As discussed below, after extensive questioning of the subjects about the basis for the two-
year offer, and a thorough review of the documentary record, OPR was unable to determine the
reasoning underlying the decision to offer two years as the term of incarceration, as opposed to
any other term of years. Nonetheless, OPR concludes from the evidence that Acosta was aware of
and approved the initial offer to the defense, which included the two-year term of incarceration.
The only evidence suggesting that the offer of two years stemmed from an improper motivation of
Menchel’s was a single second-hand statement in an email drafted many years later. Sloman, the
purported declarant, told OPR that he could not recall whether he made the statement, but he firmly
disputed that the email accurately reflected either the reason for the two-year proposal or his
understanding of that reason. Villafafia herself could remember little about the critical
conversation with Sloman, including whether she had recorded accurately what Sloman had said.
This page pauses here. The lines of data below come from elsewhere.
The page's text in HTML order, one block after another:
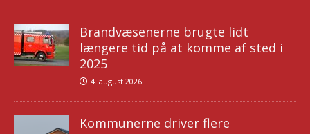
Brandvæsenerne brugte lidt
længere tid på at komme af sted i
2025
4. august 2026
Kommunerne driver flere
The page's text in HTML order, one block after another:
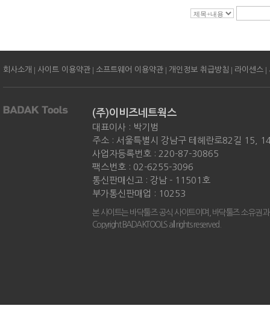
회사소개 | 사이트 이용약관 | 소프트웨어 이용약관 | 개인정보 취급방침 | 라이센스 |
(주)이비즈네트웍스
대표이사 : 박기범
주소 : 서울특별시 강남구 테헤란로82길 15,
사업자등록번호 : 220-87-30865
팩스번호 : 02-6255-3096
통신판매신고 : 강남 - 11501호
부가통신판매업 : 10253
본 사이트는 바닥툴즈 공식 사이트이며, 바닥툴즈 소유권
Copyright BADAKTOOLS all rights reserved.
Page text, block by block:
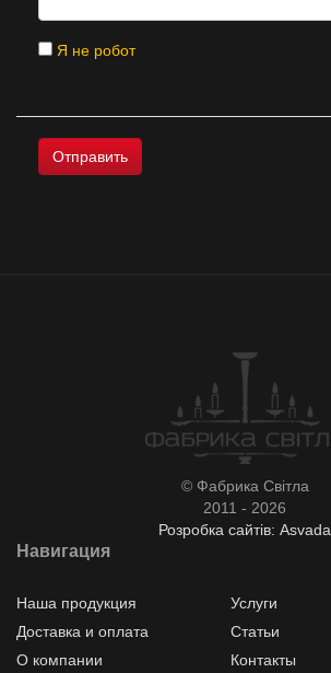
Я не робот
© Фабрика Світла
2011 - 2026
Розробка сайтів: Asvada
Навигация
Наша продукция
Услуги
Доставка и оплата
Статьи
О компании
Контакты
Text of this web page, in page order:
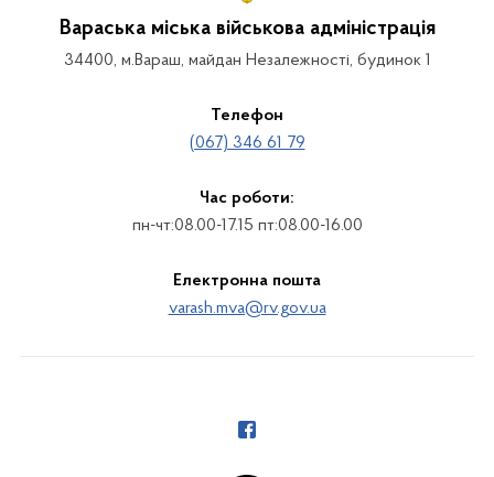
Вараська міська військова адміністрація
34400, м.Вараш, майдан Незалежності, будинок 1
Телефон
(067) 346 61 79
Час роботи:
пн-чт:08.00-17.15 пт:08.00-16.00
Електронна пошта
varash.mva@rv.gov.ua
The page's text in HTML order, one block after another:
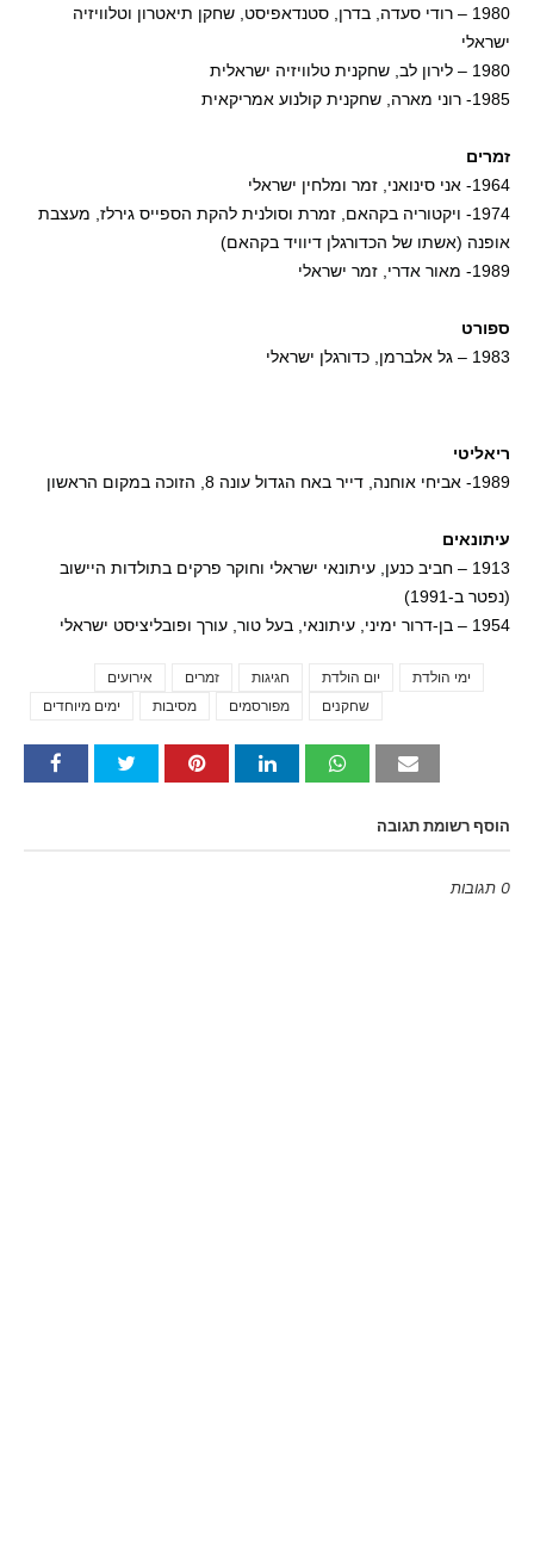
1980 – רודי סעדה, בדרן, סטנדאפיסט, שחקן תיאטרון וטלוויזיה
ישראלי
1980 – לירון לב, שחקנית טלוויזיה ישראלית
1985- רוני מארה, שחקנית קולנוע אמריקאית
זמרים
1964- אני סינואני, זמר ומלחין ישראלי
1974- ויקטוריה בקהאם, זמרת וסולנית להקת הספייס גירלז, מעצבת
אופנה (אשתו של הכדורגלן דיוויד בקהאם)
1989- מאור אדרי, זמר ישראלי
ספורט
1983 – גל אלברמן, כדורגלן ישראלי
ריאליטי
1989- אביחי אוחנה, דייר באח הגדול עונה 8, הזוכה במקום הראשון
עיתונאים
1913 – חביב כנען, עיתונאי ישראלי וחוקר פרקים בתולדות היישוב
(נפטר ב-1991)
1954 – בן-דרור ימיני, עיתונאי, בעל טור, עורך ופובליציסט ישראלי
אירועים זמרים חגיגות יום הולדת
ימי הולדת
ימים מיוחדים
מסיבות מפורסמים שחקנים
הוסף רשומת תגובה
0 תגובות
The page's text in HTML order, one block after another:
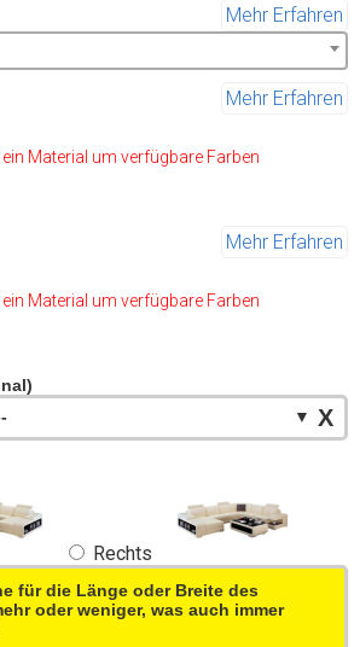
Mehr Erfahren
Mehr Erfahren
Material um verfügbare Farben
Mehr Erfahren
Material um verfügbare Farben
▼ X
Rechts
für die Länge oder Breite des
oder weniger, was auch immer
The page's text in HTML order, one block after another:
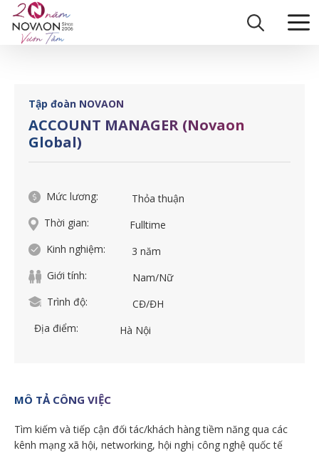
content
Trang chủ |
Tập đoàn NOVAON
ACCOUNT MANAGER (Novaon
Global)
Mức lương:
Thỏa thuận
Thời gian:
Fulltime
Kinh nghiệm:
3 năm
Giới tính:
Nam/Nữ
Trình độ:
CĐ/ĐH
Địa điểm:
Hà Nội
MÔ TẢ CÔNG VIỆC
Tìm kiếm và tiếp cận đối tác/khách hàng tiềm năng qua các
kênh mạng xã hội, networking, hội nghị công nghệ quốc tế
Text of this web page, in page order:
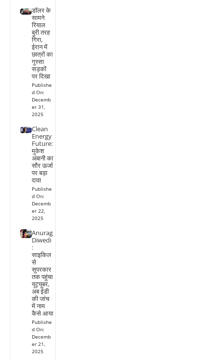
डॉलर के
सामने
रियाल
बुरी तरह
गिरा,
ईरान में
छात्रों का
गुस्सा
सड़कों
पर दिखा
Publishe
d On:
Decemb
er 31,
2025
Clean
Energy
Future:
मुकेश
अंबानी का
सौर ऊर्जा
पर बड़ा
दावा
Publishe
d On:
Decemb
er 22,
2025
Anurag
Diwedi
:
साइकिल
से
सुपरकार
तक पहुंचा
यूट्यूबर,
अब ईडी
की जांच
में नाम
कैसे आया
Publishe
d On:
Decemb
er 21,
2025
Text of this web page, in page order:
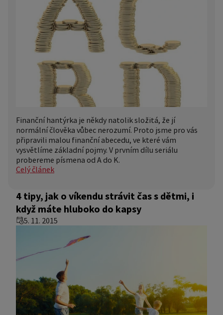
Finanční hantýrka je někdy natolik složitá, že jí
normální člověka vůbec nerozumí. Proto jsme pro vás
připravili malou finanční abecedu, ve které vám
vysvětlíme základní pojmy. V prvním dílu seriálu
probereme písmena od A do K.
Celý článek
4 tipy, jak o víkendu strávit čas s dětmi, i
když máte hluboko do kapsy
5. 11. 2015
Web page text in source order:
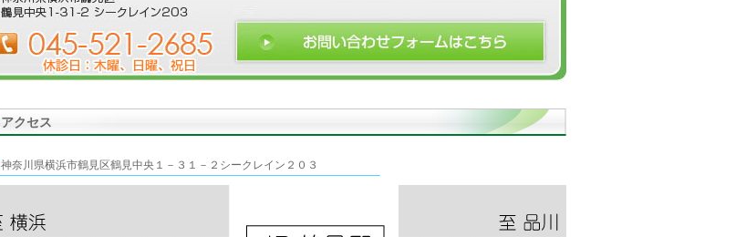
アクセス
神奈川県横浜市鶴見区鶴見中央１－３１－２シークレイン２０３
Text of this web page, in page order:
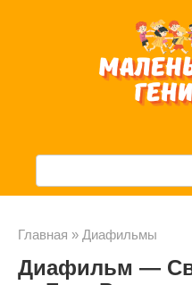
Главная » Диафильмы
Диафильм —
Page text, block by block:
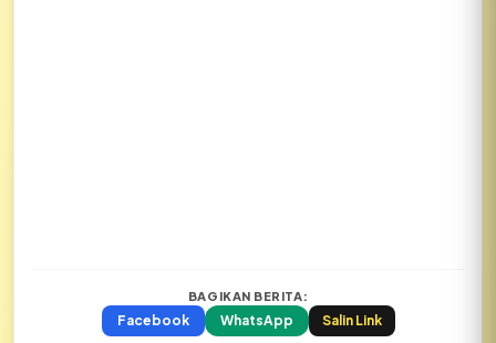
BAGIKAN BERITA:
Facebook WhatsApp Salin Link
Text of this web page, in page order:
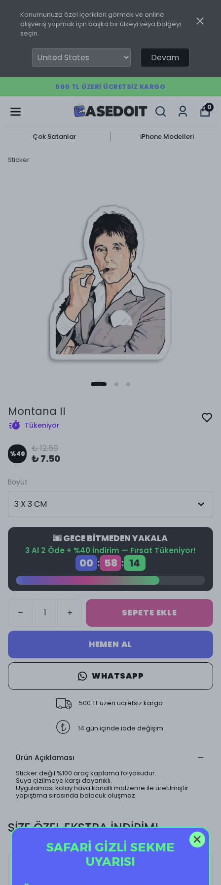
Konumunuza özel içerikleri görmek ve online
alışveriş yapmak için başka bir ülkeyi veya bölgeyi
seçin.
Devam
500 TL ÜZERI ÜCRETSIZ KARGO
0
Çok Satanlar iPhone Modelleri
Sticker
Montana II
Tükeniyor
%40 ₺ 12.50
₺ 7.50
Boyut
🌆 GECE BİTMEDEN YAKALA
3 Al 2 Öde + %40 İndirim — Fırsat Tükeniyor!
00 : 58 : 13
SEPETE EKLE
HEMEN AL
WHATSAPP
500 TL üzeri ücretsiz kargo
14 gün içinde iade değişim
Ürün Açıklaması
Sticker değil %100 araç kaplama folyosudur.
Suya çizilmeye karşı dayanıklı.
Uygulaması kolay hava kanallı malzeme ile üretilmiştir
yapıştıma sırasında balocuk oluşmaz.
SİZE ÖZEL EKSTRA İNDİRİM!
SAFARİ GİZLİ SEKME
UYARISI
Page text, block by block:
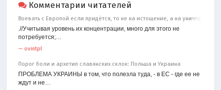
Комментарии читателей
Воевать с Европой если придётся, то не на истощение, а на уничтожение
.//Учитывая уровень их концентрации, много для этого не
потребуется;…
— ovintpl
Порог боли и архетип славянских склок: Польша и Украина
ПРОБЛЕМА УКРАИНЫ в том, что полезла туда, - в ЕС - где ее не
ждут и не…
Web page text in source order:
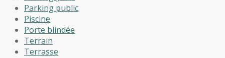
Parking public
Piscine
Porte blindée
Terrain
Terrasse

Given the lack of any corroborating evidence, and the evidence showing Epstein’s vigorous
resistance to the proposal, OPR concludes that there is no evidence to support the statement in
Villafafia’s 2018 email that Menchel had extended a two-year plea deal as a favor to one of
Epstein’s attorneys.
E. The Evidence Does Not Establish That the Subjects’ Meetings with Defense
Counsel Were Improper Benefits to Epstein
OPR considered whether decisions by Acosta, Sloman, Menchel, and Lourie to meet with
defense counsel while possible charges were under consideration or during the period after the
NPA was signed and before Epstein entered his state guilty pleas evidenced improper favoritism
toward or the provision of an improper benefit to the Epstein defense team.
1. The Evidence Shows That the Subjects’ Decisions to Meet with
Epstein’s Legal Team Were Warranted by Strategic Considerations
Although pre-indictment negotiations are typical in white-collar criminal cases involving
financial crimes, witnesses told OPR that pre-charge meetings with defense counsel are infrequent
in sex offense cases. As the lead prosecutor, Villafafia vehemently opposed meeting with Epstein’s
attorneys and voiced her concerns to her supervisors, but was overruled by them. In Villafafia’s
view, the significance of the early meetings granted to the defense team was that, but for those
meetings, the USAO would not have offered the disposition set forth in the July 31, 2007 “term
sheet” and, moreover, “that term sheet would never have been offered to anyone else.”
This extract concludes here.